Activity: Please return the lines of the data that contain "block".

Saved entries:
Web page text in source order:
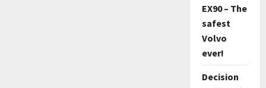
EX90 – The
safest
Volvo
ever!
Decision
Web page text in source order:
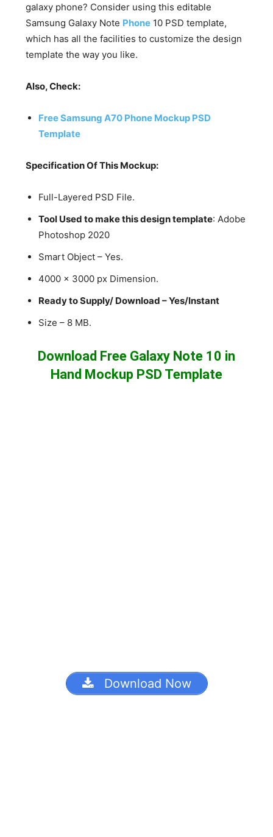
galaxy phone? Consider using this editable
Samsung Galaxy Note Phone 10 PSD template,
which has all the facilities to customize the design
template the way you like.
Also, Check:
Free Samsung A70 Phone Mockup PSD
Template
Specification Of This Mockup:
Full-Layered PSD File.
Tool Used to make this design template: Adobe
Photoshop 2020
Smart Object – Yes.
4000 x 3000 px Dimension.
Ready to Supply/ Download – Yes/Instant
Size – 8 MB.
Download Free Galaxy Note 10 in
Hand Mockup PSD Template
Download Now
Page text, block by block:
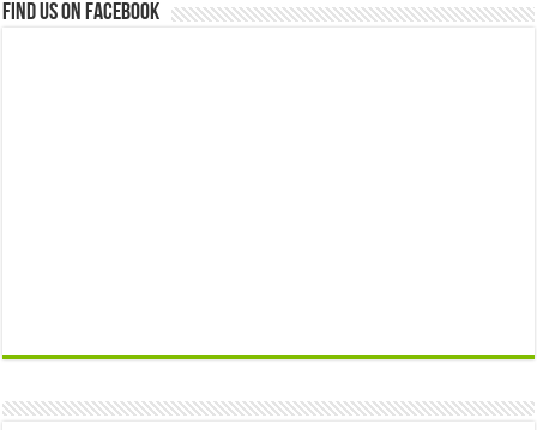
Find us on Facebook
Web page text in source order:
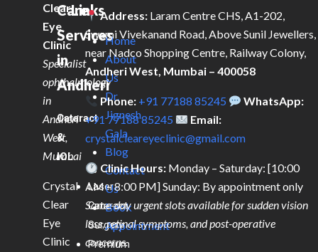
Clear
Eye
Clinic
Specialist
ophthalmology
in
Andheri
West,
Mumbai
Crystal
Clear
Eye
Clinic
Care
Services
in
Andheri
Cataract
&
IOL
Laser
Cataract
Surgery
Premium
Links
Home
About
Us
Dr.
Jignesh
Gala
Blog
Contact
Us
Book
Appointment
Address: Laram Centre CHS, A1-202,
Swami Vivekanand Road, Above Sunil Jewellers,
near Nadco Shopping Centre, Railway Colony,
Andheri West, Mumbai – 400058
Phone: +91 77188 85245
WhatsApp:
+91 77188 85245
Email:
crystalcleareyeclinic@gmail.com
Clinic Hours: Monday – Saturday: [10:00
AM – 8:00 PM] Sunday: By appointment only
Same-day urgent slots available for sudden vision
loss, retinal symptoms, and post-operative
concerns.
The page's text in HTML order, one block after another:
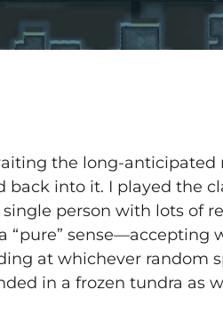
the long-anticipated
into it. I played the
single person with lots of
“pure” sense—accepting
at whichever random
in a frozen tundra as

Expected output:
Page text, block by block:
The page's text in HTML order, one block after another:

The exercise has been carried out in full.